The reduction of strength of the ciliary body is probably a secondary effect to loss of amplitude.  We loose amplitude throughout life and it is unlikely that this is the result of muscle degeneration.  However, if a muscle is not used, it atrophies.  Loss of elasticity is a hypothetical possibility but it has not been tested.  Increased diameter and thickness of the lens certainly reduces the efficiency of the zonules.  Finally sclerosis is a factor but by itself it is not correlated with age to account for all of the effects.

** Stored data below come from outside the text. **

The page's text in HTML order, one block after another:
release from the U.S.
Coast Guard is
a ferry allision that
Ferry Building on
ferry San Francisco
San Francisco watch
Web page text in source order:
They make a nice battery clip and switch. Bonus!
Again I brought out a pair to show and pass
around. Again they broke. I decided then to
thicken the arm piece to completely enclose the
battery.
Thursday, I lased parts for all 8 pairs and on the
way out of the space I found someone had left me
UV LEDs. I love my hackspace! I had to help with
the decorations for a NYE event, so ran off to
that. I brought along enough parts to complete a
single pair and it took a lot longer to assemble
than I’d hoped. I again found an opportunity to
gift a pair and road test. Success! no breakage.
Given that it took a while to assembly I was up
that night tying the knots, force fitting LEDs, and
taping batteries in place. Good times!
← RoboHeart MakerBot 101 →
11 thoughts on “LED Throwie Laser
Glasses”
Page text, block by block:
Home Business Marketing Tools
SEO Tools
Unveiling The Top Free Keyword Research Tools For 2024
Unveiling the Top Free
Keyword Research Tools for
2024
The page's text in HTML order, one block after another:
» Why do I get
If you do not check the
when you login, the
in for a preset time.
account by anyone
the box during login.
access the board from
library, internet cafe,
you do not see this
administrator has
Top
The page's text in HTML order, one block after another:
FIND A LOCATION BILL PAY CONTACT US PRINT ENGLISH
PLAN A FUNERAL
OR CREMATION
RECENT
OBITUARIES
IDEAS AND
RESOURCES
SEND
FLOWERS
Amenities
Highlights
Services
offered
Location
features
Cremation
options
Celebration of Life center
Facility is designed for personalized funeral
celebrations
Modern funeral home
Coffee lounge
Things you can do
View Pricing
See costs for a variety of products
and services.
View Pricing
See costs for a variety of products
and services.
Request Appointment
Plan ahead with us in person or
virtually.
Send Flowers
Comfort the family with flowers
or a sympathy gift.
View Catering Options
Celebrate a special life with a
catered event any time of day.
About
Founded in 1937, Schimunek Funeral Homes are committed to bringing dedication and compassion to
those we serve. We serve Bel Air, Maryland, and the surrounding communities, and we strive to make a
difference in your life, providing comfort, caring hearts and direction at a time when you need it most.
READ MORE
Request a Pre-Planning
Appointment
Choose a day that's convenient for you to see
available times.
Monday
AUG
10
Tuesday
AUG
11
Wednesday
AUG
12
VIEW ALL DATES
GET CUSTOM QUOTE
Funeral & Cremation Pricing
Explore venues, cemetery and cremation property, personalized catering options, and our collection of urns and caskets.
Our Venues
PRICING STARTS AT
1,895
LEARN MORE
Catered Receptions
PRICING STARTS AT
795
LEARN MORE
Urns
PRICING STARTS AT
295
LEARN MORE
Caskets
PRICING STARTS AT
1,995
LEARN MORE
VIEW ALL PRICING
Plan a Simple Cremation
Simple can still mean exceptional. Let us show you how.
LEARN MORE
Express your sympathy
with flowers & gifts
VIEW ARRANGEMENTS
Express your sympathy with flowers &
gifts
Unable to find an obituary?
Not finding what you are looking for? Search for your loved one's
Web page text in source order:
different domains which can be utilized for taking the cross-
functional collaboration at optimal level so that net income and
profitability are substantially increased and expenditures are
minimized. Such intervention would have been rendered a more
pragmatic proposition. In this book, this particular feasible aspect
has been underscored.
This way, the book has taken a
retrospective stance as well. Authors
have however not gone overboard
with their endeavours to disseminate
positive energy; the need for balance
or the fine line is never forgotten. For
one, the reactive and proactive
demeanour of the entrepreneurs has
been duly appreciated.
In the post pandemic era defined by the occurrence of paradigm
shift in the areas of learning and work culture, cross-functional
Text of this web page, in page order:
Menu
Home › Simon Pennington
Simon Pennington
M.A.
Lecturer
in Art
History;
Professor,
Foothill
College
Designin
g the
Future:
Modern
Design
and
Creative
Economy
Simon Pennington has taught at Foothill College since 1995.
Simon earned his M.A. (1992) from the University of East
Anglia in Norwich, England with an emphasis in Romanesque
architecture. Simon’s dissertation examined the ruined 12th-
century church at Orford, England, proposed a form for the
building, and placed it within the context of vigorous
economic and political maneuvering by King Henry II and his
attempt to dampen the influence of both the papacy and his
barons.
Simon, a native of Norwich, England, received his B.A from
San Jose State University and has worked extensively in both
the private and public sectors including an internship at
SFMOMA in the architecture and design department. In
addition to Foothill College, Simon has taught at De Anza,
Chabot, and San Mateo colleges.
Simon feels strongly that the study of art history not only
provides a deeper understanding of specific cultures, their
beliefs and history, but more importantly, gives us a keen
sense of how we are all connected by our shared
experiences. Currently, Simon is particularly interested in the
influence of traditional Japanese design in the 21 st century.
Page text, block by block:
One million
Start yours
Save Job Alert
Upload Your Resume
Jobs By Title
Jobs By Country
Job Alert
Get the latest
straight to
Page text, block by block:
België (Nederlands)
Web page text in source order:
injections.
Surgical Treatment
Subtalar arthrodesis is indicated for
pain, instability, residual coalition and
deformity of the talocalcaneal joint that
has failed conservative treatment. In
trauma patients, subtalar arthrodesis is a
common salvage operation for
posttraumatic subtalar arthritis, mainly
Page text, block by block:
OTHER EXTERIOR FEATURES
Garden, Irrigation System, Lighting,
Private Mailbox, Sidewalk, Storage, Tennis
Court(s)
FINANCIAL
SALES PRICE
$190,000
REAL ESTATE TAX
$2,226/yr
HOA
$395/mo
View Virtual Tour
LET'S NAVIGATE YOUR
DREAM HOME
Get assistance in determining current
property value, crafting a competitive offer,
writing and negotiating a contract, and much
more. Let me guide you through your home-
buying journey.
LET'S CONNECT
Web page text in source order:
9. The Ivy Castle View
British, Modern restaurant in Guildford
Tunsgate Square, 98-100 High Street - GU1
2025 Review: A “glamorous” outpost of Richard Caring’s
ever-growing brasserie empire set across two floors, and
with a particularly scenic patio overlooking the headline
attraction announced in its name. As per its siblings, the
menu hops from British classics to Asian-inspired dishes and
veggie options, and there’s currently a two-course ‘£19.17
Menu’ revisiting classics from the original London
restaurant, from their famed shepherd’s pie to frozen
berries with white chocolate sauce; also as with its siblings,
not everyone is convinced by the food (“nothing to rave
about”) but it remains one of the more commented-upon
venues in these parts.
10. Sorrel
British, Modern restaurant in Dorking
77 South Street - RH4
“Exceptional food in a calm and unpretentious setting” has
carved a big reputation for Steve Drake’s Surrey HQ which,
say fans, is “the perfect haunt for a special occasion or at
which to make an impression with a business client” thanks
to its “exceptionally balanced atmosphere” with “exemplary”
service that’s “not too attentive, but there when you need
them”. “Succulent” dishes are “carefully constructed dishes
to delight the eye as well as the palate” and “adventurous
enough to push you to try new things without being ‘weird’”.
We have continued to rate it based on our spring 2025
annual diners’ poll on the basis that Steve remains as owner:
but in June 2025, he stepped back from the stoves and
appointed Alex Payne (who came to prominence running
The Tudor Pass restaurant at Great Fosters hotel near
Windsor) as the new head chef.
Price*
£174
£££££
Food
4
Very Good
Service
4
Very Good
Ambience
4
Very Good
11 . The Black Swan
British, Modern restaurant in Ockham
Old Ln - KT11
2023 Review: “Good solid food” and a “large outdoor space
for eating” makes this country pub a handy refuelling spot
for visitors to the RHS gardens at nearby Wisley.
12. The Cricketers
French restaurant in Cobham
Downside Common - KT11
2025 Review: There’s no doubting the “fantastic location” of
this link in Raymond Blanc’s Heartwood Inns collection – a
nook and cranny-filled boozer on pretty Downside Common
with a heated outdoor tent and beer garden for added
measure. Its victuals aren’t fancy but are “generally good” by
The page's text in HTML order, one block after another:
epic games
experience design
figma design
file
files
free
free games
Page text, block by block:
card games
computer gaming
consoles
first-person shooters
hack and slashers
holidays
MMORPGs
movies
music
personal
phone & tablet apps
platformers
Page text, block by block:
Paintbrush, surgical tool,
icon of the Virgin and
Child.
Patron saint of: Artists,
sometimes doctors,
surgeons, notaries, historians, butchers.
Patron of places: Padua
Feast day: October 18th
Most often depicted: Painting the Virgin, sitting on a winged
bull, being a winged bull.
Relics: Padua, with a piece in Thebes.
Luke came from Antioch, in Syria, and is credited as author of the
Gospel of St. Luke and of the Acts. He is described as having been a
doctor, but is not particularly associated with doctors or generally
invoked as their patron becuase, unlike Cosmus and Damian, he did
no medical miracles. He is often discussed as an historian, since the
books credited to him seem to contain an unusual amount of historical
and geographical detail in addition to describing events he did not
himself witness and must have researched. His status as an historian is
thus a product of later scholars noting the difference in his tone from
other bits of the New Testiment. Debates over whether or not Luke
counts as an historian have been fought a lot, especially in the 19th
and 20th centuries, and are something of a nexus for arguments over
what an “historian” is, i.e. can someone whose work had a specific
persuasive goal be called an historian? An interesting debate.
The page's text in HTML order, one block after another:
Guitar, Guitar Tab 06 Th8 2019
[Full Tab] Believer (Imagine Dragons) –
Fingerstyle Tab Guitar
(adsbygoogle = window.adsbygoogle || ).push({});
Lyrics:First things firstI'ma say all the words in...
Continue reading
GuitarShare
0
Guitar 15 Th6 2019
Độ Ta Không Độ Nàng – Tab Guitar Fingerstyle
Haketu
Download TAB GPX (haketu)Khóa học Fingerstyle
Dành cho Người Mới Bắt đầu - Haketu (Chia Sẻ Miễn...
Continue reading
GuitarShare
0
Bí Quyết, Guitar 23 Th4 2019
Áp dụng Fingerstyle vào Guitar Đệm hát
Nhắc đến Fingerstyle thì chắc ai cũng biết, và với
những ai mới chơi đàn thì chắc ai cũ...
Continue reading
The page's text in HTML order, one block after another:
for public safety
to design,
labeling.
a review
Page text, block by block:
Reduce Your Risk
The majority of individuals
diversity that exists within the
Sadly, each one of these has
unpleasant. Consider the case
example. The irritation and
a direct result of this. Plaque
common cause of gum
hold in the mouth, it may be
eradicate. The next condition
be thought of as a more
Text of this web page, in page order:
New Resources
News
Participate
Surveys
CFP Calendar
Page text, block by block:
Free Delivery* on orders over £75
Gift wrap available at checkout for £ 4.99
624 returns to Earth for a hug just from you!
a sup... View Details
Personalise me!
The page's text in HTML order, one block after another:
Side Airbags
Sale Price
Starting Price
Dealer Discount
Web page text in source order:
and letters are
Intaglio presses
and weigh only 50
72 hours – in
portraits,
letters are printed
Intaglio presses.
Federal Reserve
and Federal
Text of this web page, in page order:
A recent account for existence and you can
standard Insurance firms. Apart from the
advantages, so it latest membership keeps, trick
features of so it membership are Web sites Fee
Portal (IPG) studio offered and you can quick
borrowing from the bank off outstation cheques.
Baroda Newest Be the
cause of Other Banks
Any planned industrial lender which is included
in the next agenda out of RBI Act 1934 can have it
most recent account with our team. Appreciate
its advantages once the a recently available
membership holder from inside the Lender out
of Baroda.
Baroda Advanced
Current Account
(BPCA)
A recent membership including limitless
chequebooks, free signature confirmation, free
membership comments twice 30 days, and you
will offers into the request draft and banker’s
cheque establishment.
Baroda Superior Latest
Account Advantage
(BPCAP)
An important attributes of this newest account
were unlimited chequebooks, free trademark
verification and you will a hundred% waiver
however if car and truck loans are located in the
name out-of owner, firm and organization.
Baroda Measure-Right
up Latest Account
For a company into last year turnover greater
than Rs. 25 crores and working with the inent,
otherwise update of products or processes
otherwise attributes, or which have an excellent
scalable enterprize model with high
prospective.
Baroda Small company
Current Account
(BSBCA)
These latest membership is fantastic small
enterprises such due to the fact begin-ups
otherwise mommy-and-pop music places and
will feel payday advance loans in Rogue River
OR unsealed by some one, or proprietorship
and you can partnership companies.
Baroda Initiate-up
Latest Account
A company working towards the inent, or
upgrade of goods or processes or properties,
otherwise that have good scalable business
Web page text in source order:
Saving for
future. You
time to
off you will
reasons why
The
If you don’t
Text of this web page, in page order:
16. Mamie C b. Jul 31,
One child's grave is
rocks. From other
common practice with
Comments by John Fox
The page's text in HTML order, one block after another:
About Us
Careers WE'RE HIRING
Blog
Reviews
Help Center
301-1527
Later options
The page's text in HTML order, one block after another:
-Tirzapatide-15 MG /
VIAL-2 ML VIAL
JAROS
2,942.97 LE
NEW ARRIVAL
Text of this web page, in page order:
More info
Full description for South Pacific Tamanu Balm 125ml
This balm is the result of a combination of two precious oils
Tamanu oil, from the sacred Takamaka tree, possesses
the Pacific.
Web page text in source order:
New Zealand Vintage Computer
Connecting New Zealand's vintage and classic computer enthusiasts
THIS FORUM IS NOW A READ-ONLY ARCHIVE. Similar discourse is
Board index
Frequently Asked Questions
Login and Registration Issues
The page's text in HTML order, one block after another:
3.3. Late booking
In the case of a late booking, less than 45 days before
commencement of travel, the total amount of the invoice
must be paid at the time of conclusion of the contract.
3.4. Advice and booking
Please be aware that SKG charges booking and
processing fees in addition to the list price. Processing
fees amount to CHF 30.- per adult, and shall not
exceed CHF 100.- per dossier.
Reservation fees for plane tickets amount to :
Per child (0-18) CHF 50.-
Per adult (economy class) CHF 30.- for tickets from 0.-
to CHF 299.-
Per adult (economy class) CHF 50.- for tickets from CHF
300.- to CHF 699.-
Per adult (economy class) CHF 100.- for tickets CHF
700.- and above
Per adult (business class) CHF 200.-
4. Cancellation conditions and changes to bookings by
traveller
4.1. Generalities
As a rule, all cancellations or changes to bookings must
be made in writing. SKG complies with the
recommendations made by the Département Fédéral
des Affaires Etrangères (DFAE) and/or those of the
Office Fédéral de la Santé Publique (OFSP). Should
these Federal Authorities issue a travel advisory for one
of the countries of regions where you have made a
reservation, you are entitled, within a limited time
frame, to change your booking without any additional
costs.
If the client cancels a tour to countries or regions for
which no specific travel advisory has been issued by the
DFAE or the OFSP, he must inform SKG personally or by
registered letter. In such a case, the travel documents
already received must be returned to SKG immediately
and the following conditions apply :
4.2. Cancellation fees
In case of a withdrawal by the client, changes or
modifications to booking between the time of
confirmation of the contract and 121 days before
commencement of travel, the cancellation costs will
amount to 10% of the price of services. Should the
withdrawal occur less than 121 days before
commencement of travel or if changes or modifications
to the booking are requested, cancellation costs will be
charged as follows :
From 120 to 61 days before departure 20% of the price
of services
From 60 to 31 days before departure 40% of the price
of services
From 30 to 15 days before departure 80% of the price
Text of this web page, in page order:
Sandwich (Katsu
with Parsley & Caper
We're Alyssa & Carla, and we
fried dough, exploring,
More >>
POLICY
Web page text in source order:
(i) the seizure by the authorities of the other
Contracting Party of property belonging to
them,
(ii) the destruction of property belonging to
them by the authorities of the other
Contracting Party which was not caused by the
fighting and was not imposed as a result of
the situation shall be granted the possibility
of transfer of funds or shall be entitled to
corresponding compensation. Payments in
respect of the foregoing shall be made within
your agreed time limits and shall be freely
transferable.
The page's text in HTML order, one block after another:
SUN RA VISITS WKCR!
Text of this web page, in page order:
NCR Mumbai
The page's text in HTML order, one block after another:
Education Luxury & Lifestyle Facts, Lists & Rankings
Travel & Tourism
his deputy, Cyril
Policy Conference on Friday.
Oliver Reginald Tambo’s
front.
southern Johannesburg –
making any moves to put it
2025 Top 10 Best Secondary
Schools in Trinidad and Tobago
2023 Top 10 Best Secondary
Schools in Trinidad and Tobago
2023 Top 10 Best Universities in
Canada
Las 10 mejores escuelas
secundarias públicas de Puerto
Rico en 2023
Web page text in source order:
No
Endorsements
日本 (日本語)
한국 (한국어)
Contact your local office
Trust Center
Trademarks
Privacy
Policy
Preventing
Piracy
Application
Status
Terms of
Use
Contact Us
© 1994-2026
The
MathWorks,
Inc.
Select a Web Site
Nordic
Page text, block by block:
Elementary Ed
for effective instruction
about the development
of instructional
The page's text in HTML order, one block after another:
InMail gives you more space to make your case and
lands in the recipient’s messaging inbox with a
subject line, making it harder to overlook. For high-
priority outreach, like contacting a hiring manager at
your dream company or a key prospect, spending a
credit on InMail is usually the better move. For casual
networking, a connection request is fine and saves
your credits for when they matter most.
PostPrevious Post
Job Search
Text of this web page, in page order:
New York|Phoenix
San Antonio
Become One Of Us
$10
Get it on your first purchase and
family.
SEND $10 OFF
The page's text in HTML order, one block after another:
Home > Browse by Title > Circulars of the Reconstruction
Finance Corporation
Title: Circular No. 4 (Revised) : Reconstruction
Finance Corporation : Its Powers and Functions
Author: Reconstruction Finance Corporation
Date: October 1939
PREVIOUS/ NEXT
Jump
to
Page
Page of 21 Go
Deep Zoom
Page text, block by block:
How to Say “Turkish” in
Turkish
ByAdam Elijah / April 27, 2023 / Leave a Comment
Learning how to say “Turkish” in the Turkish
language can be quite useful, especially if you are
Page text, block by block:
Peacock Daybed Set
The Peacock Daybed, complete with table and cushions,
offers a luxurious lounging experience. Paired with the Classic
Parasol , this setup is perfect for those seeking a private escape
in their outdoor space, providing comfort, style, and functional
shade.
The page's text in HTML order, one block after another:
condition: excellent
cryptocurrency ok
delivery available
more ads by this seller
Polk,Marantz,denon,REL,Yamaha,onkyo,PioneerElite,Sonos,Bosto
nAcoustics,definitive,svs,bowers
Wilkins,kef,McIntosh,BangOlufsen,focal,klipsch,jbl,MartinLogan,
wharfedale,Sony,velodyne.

Recently (ARVO 1997) it has been shown that the lens has reduced pliablity in presbyopia; however the main factor that reduces the amplitude of accommodation is the large diameter of the continually growing lens.  It is very likely that surgical techniques will be developed in the next two decades that will restore accommodation in presbyopia with polymers injected into the empty lens capsule upon lens removal in cataract surgery.  There have been attempts to sew scleral rings that expand the aperture that supports the lens and ciliary body.  These have already been conducted on humans with some success.  Several diopters of accommodation have been demonstrated following some of the surgical procedures, however residual refractive errors occur that require glasses, contact lenses, or refractive corneal surgery.

Review Questions:

  1. List 5 possible ways to vary the optical power of an eye.
  2. What is a Scheiner pupil?
  3. What are isoindical surfaces of the lens?
  4. What is the role of the Edinger Westphal nucleus in accommodation?
  5. Calculate the estimated amplitude of accommodation for a 30 year old.